■ **Brief**
What follows is a set of records; copy all of it exactly.

■ **Working data**
>>

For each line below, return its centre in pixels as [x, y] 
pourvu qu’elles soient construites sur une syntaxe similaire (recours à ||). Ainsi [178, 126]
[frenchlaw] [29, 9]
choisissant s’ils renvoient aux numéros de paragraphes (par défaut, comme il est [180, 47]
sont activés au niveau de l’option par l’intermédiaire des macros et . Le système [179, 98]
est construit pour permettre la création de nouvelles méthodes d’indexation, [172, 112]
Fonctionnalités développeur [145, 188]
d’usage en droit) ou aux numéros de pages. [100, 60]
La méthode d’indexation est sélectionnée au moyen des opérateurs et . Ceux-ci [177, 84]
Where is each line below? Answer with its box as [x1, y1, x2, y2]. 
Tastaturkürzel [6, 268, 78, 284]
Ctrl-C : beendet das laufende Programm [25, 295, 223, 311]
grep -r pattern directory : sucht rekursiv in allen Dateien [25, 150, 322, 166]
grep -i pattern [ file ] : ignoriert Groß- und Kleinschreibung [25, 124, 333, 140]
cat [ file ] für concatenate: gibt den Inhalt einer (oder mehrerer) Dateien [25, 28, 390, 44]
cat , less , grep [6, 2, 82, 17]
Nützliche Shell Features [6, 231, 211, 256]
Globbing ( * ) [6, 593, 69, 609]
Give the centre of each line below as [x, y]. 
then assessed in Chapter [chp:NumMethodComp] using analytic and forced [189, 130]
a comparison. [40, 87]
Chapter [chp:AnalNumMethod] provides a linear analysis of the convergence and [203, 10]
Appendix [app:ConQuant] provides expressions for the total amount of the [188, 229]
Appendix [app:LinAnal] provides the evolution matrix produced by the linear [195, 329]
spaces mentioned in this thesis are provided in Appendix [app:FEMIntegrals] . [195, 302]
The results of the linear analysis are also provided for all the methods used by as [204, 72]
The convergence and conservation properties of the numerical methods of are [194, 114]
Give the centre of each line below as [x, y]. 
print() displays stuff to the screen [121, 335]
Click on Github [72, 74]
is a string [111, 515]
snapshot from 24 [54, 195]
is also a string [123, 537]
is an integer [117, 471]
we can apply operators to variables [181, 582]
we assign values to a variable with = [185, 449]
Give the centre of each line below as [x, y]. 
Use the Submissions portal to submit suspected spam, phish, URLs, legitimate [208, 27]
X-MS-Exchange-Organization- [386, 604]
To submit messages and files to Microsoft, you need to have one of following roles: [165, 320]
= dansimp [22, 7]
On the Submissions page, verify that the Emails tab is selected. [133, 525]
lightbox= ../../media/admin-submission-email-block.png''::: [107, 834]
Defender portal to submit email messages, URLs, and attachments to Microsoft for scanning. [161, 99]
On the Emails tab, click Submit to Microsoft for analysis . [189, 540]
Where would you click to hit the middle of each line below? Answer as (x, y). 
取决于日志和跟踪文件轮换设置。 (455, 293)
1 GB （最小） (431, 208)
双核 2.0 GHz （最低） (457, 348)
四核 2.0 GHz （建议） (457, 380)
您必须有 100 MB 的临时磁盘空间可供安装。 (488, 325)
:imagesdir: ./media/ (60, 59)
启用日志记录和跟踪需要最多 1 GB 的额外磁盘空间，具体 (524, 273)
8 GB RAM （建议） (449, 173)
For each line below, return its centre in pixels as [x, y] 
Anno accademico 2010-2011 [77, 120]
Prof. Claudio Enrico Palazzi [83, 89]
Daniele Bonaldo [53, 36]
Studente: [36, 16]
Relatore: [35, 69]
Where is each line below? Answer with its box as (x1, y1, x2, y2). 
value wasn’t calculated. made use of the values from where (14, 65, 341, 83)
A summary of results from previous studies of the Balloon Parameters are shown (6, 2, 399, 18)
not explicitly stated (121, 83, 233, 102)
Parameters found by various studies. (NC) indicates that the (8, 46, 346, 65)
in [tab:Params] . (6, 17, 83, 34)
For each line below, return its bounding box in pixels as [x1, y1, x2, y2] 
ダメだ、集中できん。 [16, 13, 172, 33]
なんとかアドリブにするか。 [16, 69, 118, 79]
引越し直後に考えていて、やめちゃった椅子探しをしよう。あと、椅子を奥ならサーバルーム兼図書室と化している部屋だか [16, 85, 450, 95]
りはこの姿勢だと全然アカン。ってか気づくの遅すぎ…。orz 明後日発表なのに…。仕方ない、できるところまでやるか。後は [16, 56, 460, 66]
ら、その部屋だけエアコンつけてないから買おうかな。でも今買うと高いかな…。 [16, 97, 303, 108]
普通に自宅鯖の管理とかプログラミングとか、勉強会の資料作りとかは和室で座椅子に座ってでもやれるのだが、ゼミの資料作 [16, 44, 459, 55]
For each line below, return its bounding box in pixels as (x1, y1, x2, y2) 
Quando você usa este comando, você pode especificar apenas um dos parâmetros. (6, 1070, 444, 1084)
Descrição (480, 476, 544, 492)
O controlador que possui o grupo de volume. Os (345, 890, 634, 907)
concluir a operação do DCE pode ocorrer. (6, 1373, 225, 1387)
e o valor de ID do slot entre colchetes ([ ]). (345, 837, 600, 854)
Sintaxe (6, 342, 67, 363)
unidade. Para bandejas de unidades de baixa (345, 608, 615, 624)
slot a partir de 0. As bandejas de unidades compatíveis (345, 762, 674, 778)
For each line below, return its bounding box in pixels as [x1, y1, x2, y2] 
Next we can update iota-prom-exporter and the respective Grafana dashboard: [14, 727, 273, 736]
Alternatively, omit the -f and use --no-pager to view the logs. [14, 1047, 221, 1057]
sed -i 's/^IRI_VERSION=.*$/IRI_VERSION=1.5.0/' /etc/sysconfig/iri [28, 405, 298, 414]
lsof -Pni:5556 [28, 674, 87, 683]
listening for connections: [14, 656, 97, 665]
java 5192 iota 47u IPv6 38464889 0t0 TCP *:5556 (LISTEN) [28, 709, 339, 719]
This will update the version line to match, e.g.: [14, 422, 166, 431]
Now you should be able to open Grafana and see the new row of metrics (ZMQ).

<<

■ **Answer space**
For each line below, return its centre in pixels as [x, y] 
pourvu qu’elles soient construites sur une syntaxe similaire (recours à ||). Ainsi [178, 126]
[frenchlaw] [29, 9]
choisissant s’ils renvoient aux numéros de paragraphes (par défaut, comme il est [180, 47]
sont activés au niveau de l’option par l’intermédiaire des macros et . Le système [179, 98]
est construit pour permettre la création de nouvelles méthodes d’indexation, [172, 112]
Fonctionnalités développeur [145, 188]
d’usage en droit) ou aux numéros de pages. [100, 60]
La méthode d’indexation est sélectionnée au moyen des opérateurs et . Ceux-ci [177, 84]
Where is each line below? Answer with its box as [x1, y1, x2, y2]. 
Tastaturkürzel [6, 268, 78, 284]
Ctrl-C : beendet das laufende Programm [25, 295, 223, 311]
grep -r pattern directory : sucht rekursiv in allen Dateien [25, 150, 322, 166]
grep -i pattern [ file ] : ignoriert Groß- und Kleinschreibung [25, 124, 333, 140]
cat [ file ] für concatenate: gibt den Inhalt einer (oder mehrerer) Dateien [25, 28, 390, 44]
cat , less , grep [6, 2, 82, 17]
Nützliche Shell Features [6, 231, 211, 256]
Globbing ( * ) [6, 593, 69, 609]
Give the centre of each line below as [x, y]. 
then assessed in Chapter [chp:NumMethodComp] using analytic and forced [189, 130]
a comparison. [40, 87]
Chapter [chp:AnalNumMethod] provides a linear analysis of the convergence and [203, 10]
Appendix [app:ConQuant] provides expressions for the total amount of the [188, 229]
Appendix [app:LinAnal] provides the evolution matrix produced by the linear [195, 329]
spaces mentioned in this thesis are provided in Appendix [app:FEMIntegrals] . [195, 302]
The results of the linear analysis are also provided for all the methods used by as [204, 72]
The convergence and conservation properties of the numerical methods of are [194, 114]
Give the centre of each line below as [x, y]. 
print() displays stuff to the screen [121, 335]
Click on Github [72, 74]
is a string [111, 515]
snapshot from 24 [54, 195]
is also a string [123, 537]
is an integer [117, 471]
we can apply operators to variables [181, 582]
we assign values to a variable with = [185, 449]
Give the centre of each line below as [x, y]. 
Use the Submissions portal to submit suspected spam, phish, URLs, legitimate [208, 27]
X-MS-Exchange-Organization- [386, 604]
To submit messages and files to Microsoft, you need to have one of following roles: [165, 320]
= dansimp [22, 7]
On the Submissions page, verify that the Emails tab is selected. [133, 525]
lightbox= ../../media/admin-submission-email-block.png''::: [107, 834]
Defender portal to submit email messages, URLs, and attachments to Microsoft for scanning. [161, 99]
On the Emails tab, click Submit to Microsoft for analysis . [189, 540]
Where would you click to hit the middle of each line below? Answer as (x, y). 
取决于日志和跟踪文件轮换设置。 (455, 293)
1 GB （最小） (431, 208)
双核 2.0 GHz （最低） (457, 348)
四核 2.0 GHz （建议） (457, 380)
您必须有 100 MB 的临时磁盘空间可供安装。 (488, 325)
:imagesdir: ./media/ (60, 59)
启用日志记录和跟踪需要最多 1 GB 的额外磁盘空间，具体 (524, 273)
8 GB RAM （建议） (449, 173)
For each line below, return its centre in pixels as [x, y] 
Anno accademico 2010-2011 [77, 120]
Prof. Claudio Enrico Palazzi [83, 89]
Daniele Bonaldo [53, 36]
Studente: [36, 16]
Relatore: [35, 69]
Where is each line below? Answer with its box as (x1, y1, x2, y2). 
value wasn’t calculated. made use of the values from where (14, 65, 341, 83)
A summary of results from previous studies of the Balloon Parameters are shown (6, 2, 399, 18)
not explicitly stated (121, 83, 233, 102)
Parameters found by various studies. (NC) indicates that the (8, 46, 346, 65)
in [tab:Params] . (6, 17, 83, 34)
For each line below, return its bounding box in pixels as [x1, y1, x2, y2] 
ダメだ、集中できん。 [16, 13, 172, 33]
なんとかアドリブにするか。 [16, 69, 118, 79]
引越し直後に考えていて、やめちゃった椅子探しをしよう。あと、椅子を奥ならサーバルーム兼図書室と化している部屋だか [16, 85, 450, 95]
りはこの姿勢だと全然アカン。ってか気づくの遅すぎ…。orz 明後日発表なのに…。仕方ない、できるところまでやるか。後は [16, 56, 460, 66]
ら、その部屋だけエアコンつけてないから買おうかな。でも今買うと高いかな…。 [16, 97, 303, 108]
普通に自宅鯖の管理とかプログラミングとか、勉強会の資料作りとかは和室で座椅子に座ってでもやれるのだが、ゼミの資料作 [16, 44, 459, 55]
For each line below, return its bounding box in pixels as (x1, y1, x2, y2) 
Quando você usa este comando, você pode especificar apenas um dos parâmetros. (6, 1070, 444, 1084)
Descrição (480, 476, 544, 492)
O controlador que possui o grupo de volume. Os (345, 890, 634, 907)
concluir a operação do DCE pode ocorrer. (6, 1373, 225, 1387)
e o valor de ID do slot entre colchetes ([ ]). (345, 837, 600, 854)
Sintaxe (6, 342, 67, 363)
unidade. Para bandejas de unidades de baixa (345, 608, 615, 624)
slot a partir de 0. As bandejas de unidades compatíveis (345, 762, 674, 778)
For each line below, return its bounding box in pixels as [x1, y1, x2, y2] 
Next we can update iota-prom-exporter and the respective Grafana dashboard: [14, 727, 273, 736]
Alternatively, omit the -f and use --no-pager to view the logs. [14, 1047, 221, 1057]
sed -i 's/^IRI_VERSION=.*$/IRI_VERSION=1.5.0/' /etc/sysconfig/iri [28, 405, 298, 414]
lsof -Pni:5556 [28, 674, 87, 683]
listening for connections: [14, 656, 97, 665]
java 5192 iota 47u IPv6 38464889 0t0 TCP *:5556 (LISTEN) [28, 709, 339, 719]
This will update the version line to match, e.g.: [14, 422, 166, 431]
Now you should be able to open Grafana and see the new row of metrics (ZMQ).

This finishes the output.